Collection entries
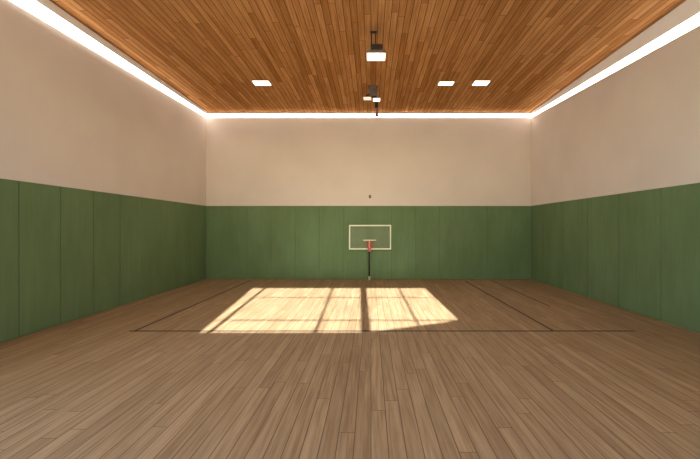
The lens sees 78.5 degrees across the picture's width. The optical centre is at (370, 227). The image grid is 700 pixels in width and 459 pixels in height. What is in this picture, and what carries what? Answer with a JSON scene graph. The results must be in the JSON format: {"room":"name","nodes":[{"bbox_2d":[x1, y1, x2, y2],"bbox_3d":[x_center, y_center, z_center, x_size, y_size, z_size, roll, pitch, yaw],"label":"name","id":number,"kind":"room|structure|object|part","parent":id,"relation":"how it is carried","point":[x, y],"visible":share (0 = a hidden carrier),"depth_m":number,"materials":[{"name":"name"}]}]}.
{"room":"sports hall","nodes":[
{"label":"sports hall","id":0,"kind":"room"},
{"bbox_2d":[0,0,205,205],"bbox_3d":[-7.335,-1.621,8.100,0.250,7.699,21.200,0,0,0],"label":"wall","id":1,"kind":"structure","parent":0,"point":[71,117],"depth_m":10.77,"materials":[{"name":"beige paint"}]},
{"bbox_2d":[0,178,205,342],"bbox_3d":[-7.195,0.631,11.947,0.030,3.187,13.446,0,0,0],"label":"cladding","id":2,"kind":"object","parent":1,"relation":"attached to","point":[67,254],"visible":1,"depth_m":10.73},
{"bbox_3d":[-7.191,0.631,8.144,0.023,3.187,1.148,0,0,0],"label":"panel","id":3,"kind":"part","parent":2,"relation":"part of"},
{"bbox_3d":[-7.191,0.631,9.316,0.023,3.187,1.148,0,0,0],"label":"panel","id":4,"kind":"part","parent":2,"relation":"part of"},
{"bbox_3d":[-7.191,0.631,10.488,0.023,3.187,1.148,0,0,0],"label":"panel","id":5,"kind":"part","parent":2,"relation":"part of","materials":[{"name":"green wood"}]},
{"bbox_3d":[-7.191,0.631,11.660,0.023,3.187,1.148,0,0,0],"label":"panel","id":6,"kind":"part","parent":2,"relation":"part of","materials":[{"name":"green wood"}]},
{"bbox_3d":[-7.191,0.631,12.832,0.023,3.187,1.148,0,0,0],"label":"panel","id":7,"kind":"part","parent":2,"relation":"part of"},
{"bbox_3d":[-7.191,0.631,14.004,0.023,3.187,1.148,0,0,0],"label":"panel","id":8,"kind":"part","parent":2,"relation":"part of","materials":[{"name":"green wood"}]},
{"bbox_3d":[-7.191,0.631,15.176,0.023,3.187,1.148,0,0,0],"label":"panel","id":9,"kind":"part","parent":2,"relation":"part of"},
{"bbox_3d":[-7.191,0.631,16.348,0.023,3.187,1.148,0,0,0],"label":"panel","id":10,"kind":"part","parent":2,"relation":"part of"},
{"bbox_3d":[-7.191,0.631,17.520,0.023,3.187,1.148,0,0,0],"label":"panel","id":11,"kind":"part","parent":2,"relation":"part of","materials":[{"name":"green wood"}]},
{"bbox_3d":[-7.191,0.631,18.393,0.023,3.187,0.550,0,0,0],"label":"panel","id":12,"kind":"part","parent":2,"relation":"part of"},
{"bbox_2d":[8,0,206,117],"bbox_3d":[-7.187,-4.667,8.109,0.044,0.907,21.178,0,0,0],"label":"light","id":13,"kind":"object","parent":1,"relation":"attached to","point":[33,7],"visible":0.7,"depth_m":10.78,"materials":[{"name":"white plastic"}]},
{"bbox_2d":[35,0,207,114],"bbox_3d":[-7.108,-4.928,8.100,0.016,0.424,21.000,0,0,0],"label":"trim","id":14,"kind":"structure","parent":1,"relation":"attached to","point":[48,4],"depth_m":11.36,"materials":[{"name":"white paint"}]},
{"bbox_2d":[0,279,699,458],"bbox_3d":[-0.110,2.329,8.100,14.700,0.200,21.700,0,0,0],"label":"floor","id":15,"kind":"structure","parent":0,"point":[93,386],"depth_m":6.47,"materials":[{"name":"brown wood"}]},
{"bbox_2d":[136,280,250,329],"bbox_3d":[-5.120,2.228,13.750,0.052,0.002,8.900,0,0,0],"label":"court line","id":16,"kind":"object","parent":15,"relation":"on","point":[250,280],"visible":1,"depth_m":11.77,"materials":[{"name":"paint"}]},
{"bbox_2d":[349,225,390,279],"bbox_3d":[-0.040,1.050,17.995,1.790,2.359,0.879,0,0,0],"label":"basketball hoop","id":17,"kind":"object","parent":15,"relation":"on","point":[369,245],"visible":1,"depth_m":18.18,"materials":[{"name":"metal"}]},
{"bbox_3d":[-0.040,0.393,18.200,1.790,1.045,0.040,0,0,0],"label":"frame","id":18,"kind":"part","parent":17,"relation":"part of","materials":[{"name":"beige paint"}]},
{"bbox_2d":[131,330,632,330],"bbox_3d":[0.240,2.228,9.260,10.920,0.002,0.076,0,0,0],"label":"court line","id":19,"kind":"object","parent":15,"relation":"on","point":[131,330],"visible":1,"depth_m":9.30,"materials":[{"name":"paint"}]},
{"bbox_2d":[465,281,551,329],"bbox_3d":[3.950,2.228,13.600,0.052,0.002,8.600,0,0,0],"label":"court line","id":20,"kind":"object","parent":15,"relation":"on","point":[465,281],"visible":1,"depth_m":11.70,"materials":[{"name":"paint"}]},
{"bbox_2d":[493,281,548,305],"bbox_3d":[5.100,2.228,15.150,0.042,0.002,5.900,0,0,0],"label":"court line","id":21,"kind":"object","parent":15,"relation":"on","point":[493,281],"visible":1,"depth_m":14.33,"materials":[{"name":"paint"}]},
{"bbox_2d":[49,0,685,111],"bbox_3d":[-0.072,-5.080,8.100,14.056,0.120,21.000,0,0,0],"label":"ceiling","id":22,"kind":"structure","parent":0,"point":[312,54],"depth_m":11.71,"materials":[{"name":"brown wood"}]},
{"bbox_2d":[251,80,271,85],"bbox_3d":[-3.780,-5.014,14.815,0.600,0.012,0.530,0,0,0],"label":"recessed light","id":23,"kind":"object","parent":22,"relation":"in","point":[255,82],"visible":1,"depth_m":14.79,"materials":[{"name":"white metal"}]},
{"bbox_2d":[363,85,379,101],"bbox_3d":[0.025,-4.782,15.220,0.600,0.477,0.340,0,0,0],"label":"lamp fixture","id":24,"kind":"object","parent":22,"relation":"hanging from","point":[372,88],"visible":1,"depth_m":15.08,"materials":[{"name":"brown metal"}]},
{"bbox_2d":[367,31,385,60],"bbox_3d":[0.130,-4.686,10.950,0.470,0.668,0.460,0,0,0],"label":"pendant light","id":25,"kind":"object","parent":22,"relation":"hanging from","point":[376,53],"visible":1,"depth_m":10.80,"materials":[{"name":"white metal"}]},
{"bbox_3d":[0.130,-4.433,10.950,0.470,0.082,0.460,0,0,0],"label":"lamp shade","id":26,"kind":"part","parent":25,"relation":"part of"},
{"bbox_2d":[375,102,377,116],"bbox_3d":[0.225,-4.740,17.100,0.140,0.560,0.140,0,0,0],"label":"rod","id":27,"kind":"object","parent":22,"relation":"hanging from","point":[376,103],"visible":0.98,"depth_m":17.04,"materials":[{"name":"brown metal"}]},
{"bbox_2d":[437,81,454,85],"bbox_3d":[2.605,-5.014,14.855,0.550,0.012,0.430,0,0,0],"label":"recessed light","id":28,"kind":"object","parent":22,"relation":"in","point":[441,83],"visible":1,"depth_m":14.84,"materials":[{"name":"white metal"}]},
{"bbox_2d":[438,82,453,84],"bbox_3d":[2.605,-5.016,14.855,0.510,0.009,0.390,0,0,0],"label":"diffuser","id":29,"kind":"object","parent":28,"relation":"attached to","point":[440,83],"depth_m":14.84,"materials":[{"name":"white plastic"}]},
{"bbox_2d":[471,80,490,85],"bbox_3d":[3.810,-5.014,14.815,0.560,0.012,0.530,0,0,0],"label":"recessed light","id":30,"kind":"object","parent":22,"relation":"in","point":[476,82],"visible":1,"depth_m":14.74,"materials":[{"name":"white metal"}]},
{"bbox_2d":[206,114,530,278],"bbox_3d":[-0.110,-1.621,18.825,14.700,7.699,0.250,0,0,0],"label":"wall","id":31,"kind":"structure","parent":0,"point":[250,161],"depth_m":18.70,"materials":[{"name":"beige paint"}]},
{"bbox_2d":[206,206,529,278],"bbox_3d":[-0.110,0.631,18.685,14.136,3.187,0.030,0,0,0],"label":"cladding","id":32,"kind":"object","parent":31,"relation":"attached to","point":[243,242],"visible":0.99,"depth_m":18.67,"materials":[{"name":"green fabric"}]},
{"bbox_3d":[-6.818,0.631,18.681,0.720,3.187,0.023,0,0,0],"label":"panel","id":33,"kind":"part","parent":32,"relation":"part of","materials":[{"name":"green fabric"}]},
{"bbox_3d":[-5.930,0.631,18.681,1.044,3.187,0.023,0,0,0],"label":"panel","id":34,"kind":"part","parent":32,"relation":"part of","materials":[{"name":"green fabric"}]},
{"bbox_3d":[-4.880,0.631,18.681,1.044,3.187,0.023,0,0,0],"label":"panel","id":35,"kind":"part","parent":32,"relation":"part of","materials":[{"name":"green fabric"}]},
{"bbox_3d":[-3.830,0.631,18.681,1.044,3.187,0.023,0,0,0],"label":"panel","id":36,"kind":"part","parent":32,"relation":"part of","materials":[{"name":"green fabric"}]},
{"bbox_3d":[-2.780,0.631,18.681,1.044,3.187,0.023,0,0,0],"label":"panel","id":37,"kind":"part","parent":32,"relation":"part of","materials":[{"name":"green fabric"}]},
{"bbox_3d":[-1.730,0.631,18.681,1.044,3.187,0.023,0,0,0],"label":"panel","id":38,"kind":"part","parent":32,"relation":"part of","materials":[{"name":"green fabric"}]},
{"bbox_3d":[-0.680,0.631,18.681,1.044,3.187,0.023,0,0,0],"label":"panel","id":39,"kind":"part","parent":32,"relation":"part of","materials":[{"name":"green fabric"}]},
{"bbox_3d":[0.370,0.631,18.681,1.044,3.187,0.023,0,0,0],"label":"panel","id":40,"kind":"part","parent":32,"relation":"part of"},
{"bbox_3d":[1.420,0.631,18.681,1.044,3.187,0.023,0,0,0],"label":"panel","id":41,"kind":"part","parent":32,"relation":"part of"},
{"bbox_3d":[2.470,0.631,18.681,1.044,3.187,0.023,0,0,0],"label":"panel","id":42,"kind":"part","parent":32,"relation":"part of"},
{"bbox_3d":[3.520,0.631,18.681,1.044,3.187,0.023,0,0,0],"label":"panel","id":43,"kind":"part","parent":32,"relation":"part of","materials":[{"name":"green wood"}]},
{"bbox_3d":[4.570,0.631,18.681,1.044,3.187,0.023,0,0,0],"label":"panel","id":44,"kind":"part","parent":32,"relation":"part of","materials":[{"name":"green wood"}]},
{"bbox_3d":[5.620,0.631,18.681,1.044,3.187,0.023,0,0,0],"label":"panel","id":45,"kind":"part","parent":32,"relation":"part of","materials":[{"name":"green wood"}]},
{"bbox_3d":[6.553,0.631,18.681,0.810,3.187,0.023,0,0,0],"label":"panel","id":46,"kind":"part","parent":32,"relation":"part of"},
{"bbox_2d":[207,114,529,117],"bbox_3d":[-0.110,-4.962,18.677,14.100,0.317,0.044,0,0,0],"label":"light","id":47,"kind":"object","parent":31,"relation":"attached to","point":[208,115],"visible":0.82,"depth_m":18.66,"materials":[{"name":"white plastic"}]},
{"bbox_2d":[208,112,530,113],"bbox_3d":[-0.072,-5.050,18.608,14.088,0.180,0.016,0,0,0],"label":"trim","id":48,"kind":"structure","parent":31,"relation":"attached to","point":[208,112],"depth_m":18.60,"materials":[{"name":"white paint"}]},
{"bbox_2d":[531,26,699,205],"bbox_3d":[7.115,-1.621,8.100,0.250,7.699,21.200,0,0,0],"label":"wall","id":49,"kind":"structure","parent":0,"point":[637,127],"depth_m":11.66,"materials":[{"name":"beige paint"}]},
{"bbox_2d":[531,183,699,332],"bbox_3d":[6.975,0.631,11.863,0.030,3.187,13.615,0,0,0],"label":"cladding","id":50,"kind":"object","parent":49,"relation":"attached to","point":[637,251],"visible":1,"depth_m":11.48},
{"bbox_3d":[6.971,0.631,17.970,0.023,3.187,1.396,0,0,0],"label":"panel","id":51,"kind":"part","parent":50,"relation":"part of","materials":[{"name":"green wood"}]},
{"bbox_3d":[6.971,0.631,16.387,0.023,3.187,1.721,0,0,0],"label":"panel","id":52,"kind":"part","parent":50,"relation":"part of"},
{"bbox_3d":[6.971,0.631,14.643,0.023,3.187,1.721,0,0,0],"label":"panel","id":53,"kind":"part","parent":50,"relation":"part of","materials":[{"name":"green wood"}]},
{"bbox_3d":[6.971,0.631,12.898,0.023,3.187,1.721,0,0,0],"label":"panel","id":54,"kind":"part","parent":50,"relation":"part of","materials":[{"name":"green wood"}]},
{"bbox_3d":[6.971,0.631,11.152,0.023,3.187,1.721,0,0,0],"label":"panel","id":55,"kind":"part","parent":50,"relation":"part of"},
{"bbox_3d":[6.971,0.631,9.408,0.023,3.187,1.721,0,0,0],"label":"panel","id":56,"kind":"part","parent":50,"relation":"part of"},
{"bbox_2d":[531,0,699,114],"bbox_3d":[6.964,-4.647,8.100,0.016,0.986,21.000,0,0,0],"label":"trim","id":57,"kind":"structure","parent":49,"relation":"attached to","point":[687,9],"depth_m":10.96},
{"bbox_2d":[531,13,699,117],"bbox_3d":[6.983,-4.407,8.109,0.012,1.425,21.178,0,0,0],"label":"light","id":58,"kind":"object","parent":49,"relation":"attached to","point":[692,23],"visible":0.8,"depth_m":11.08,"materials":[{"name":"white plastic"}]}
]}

Goal of the exercise:
Filter the entries down to the lines that hold "cladding". Copy those lines.

Your solution:
{"bbox_2d":[0,178,205,342],"bbox_3d":[-7.195,0.631,11.947,0.030,3.187,13.446,0,0,0],"label":"cladding","id":2,"kind":"object","parent":1,"relation":"attached to","point":[67,254],"visible":1,"depth_m":10.73},
{"bbox_2d":[206,206,529,278],"bbox_3d":[-0.110,0.631,18.685,14.136,3.187,0.030,0,0,0],"label":"cladding","id":32,"kind":"object","parent":31,"relation":"attached to","point":[243,242],"visible":0.99,"depth_m":18.67,"materials":[{"name":"green fabric"}]},
{"bbox_2d":[531,183,699,332],"bbox_3d":[6.975,0.631,11.863,0.030,3.187,13.615,0,0,0],"label":"cladding","id":50,"kind":"object","parent":49,"relation":"attached to","point":[637,251],"visible":1,"depth_m":11.48},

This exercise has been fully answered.